[[ RECORD EXCERPTS open ]]

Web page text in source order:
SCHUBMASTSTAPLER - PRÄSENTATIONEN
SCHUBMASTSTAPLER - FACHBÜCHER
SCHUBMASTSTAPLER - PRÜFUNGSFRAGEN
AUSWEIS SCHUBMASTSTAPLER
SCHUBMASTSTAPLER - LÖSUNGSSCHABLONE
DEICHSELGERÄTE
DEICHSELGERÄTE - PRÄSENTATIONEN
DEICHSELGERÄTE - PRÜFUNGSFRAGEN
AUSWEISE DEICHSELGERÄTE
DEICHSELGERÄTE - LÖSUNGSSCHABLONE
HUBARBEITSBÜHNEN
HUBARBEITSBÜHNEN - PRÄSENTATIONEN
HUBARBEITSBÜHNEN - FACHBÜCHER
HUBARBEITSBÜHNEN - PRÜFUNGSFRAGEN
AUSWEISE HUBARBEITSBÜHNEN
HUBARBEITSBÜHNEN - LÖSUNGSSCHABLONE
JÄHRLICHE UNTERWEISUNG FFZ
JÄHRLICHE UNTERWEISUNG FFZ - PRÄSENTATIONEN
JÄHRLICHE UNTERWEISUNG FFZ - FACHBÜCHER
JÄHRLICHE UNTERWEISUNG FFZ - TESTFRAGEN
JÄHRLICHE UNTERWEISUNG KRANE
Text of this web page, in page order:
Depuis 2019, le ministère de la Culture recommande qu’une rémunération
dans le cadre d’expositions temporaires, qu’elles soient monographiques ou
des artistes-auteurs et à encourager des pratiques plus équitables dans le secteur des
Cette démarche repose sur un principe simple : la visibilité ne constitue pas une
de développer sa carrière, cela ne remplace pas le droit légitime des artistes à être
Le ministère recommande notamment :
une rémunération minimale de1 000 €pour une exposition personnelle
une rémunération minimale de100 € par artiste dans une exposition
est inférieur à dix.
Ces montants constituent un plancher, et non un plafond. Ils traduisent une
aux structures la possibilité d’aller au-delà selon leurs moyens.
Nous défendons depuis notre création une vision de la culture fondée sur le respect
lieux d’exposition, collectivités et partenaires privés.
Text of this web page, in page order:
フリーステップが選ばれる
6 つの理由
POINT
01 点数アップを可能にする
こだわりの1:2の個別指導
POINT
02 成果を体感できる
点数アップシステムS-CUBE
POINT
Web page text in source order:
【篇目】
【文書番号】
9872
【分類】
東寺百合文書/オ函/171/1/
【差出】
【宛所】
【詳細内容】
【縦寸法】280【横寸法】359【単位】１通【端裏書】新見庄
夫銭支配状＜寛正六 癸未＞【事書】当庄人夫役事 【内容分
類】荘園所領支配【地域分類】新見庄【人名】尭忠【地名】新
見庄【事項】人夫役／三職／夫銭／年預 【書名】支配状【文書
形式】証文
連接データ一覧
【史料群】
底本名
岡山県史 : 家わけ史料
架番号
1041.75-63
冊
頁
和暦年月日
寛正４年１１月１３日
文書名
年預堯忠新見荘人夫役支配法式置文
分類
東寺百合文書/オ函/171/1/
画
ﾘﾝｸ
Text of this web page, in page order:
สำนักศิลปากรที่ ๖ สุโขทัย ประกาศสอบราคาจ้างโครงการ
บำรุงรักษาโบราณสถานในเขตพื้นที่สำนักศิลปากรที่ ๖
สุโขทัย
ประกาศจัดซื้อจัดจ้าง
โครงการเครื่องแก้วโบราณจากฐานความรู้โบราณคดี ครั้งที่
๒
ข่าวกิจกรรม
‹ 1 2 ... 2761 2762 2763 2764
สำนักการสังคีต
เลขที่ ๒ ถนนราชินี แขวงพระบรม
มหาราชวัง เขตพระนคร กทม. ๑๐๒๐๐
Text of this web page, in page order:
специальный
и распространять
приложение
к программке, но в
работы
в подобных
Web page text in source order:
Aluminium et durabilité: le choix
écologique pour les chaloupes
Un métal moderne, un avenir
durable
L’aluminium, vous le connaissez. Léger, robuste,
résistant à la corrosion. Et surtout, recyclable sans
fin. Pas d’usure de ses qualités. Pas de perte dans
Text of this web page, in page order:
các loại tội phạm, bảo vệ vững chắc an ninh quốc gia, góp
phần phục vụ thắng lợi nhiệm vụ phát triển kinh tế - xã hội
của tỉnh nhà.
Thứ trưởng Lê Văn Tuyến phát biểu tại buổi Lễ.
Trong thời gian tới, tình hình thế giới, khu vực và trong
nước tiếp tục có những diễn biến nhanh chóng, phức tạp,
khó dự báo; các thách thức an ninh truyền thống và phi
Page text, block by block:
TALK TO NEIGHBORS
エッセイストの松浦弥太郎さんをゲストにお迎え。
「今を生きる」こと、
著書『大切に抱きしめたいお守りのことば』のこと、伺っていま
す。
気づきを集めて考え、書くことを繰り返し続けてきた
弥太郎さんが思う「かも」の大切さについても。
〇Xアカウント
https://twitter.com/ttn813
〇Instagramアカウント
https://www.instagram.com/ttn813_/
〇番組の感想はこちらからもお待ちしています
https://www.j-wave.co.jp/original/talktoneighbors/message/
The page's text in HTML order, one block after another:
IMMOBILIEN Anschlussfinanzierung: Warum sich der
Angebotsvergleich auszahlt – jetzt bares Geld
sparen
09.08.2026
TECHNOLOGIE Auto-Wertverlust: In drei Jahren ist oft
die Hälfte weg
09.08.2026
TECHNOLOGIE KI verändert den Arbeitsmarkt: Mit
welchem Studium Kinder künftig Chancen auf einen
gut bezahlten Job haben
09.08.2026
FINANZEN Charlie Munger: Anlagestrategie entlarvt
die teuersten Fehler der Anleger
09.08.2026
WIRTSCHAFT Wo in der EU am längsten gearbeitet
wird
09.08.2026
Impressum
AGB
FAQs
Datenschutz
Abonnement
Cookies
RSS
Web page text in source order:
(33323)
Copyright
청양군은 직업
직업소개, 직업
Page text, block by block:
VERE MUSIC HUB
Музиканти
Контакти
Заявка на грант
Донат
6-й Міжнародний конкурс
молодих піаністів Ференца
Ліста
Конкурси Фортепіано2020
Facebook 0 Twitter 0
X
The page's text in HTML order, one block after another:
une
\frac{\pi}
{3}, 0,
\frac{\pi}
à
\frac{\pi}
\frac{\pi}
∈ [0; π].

[[ RECORD EXCERPTS closed ]]

§ **WORK REQUEST**:
Retype the records above, but only those lines that fall between the line containing "de développer sa" and the line containing "lieux d’exposition, collectivités", with both of those lines included, exactly as written.

§ **TASK SOLUTION**:
de développer sa carrière, cela ne remplace pas le droit légitime des artistes à être
Le ministère recommande notamment :
une rémunération minimale de1 000 €pour une exposition personnelle
une rémunération minimale de100 € par artiste dans une exposition
est inférieur à dix.
Ces montants constituent un plancher, et non un plafond. Ils traduisent une
aux structures la possibilité d’aller au-delà selon leurs moyens.
Nous défendons depuis notre création une vision de la culture fondée sur le respect
lieux d’exposition, collectivités et partenaires privés.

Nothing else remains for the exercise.